● Your instructions
Copied exactly and without pictures, the lines from the beginning of the entries through the one that holds "跟Shodan和ZoomEye等搜索引擎类似，目前可以免费使用，目前商业版也正在 (7, 105, 225, 113)" should form the entire reply.

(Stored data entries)
···

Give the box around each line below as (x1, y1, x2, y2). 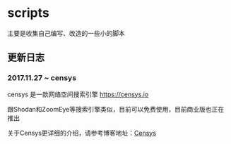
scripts (7, 5, 49, 21)
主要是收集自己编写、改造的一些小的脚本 (7, 29, 125, 37)
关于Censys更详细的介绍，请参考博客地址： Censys (7, 129, 157, 137)
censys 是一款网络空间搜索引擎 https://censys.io (7, 90, 149, 98)
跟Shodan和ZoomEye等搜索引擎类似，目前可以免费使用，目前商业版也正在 (7, 105, 225, 113)
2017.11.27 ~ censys (7, 73, 76, 83)

···

● Problem solution
Give the box around each line below as (x1, y1, x2, y2). 
scripts (7, 5, 49, 21)
主要是收集自己编写、改造的一些小的脚本 (7, 29, 125, 37)
关于Censys更详细的介绍，请参考博客地址： Censys (7, 129, 157, 137)
censys 是一款网络空间搜索引擎 https://censys.io (7, 90, 149, 98)
跟Shodan和ZoomEye等搜索引擎类似，目前可以免费使用，目前商业版也正在 (7, 105, 225, 113)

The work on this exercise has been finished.